EXERCISE BRIEF:
Filter out every line below that lacks "interactions", and copy the rest.

MATERIAL PROVIDED:
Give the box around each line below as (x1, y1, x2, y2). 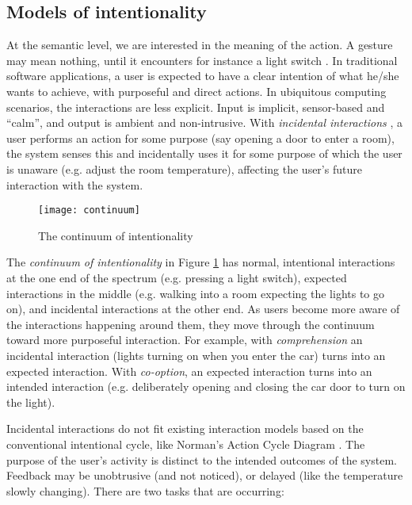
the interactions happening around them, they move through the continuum (6, 316, 375, 332)
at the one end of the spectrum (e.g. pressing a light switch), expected (6, 269, 347, 285)
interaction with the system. (6, 176, 143, 193)
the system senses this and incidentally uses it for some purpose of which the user (6, 145, 402, 162)
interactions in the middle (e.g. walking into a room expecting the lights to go (6, 285, 385, 301)
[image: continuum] (38, 205, 140, 216)
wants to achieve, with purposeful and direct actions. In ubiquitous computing (6, 82, 387, 99)
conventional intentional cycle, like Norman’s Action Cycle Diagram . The (6, 435, 365, 452)
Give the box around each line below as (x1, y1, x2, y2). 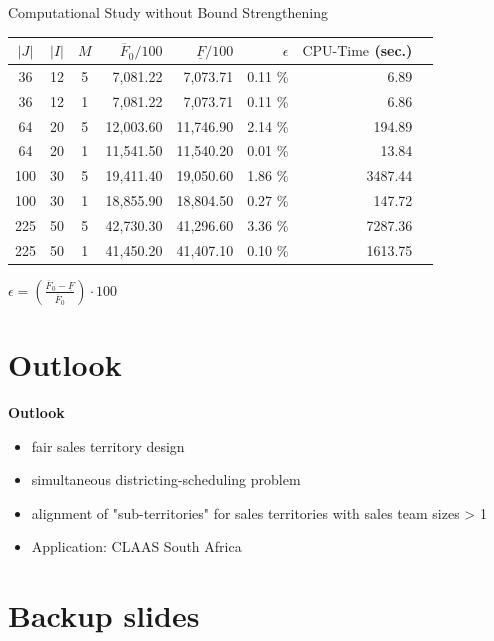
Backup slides (8, 595, 200, 636)
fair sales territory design (31, 435, 185, 456)
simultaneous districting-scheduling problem (31, 469, 301, 490)
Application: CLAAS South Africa (31, 536, 242, 557)
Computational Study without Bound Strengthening (8, 2, 328, 22)
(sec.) (374, 40, 413, 61)
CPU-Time (302, 45, 370, 60)
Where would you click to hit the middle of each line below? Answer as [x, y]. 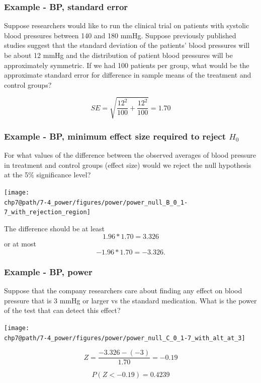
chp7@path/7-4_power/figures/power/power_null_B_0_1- [96, 202]
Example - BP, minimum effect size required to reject [115, 136]
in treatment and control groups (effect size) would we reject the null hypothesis [128, 165]
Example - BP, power [48, 272]
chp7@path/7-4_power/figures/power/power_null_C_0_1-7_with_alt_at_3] [125, 338]
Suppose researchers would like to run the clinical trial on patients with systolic [127, 25]
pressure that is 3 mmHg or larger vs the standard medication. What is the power [130, 300]
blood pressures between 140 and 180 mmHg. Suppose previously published [120, 35]
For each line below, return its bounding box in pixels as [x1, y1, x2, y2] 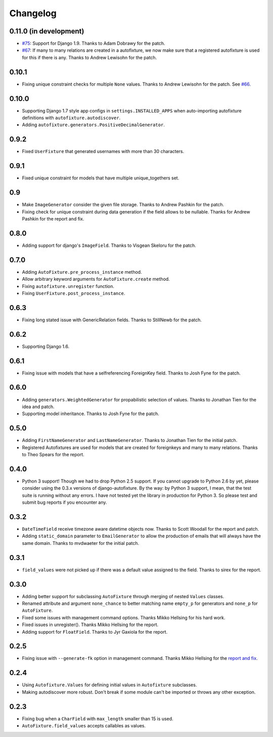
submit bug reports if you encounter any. [22, 499, 107, 505]
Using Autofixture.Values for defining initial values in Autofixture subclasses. [22, 682, 197, 688]
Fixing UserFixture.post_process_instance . [22, 290, 125, 296]
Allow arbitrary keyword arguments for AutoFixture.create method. [22, 276, 170, 282]
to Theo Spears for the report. [22, 452, 84, 458]
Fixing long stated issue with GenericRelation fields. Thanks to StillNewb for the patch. [22, 317, 202, 323]
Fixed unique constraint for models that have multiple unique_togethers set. [22, 175, 179, 181]
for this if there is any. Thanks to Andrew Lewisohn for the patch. [22, 54, 157, 60]

THE COMPLETED TASK:
the interactions happening around them, they move through the continuum (6, 316, 375, 332)
interactions in the middle (e.g. walking into a room expecting the lights to go (6, 285, 385, 301)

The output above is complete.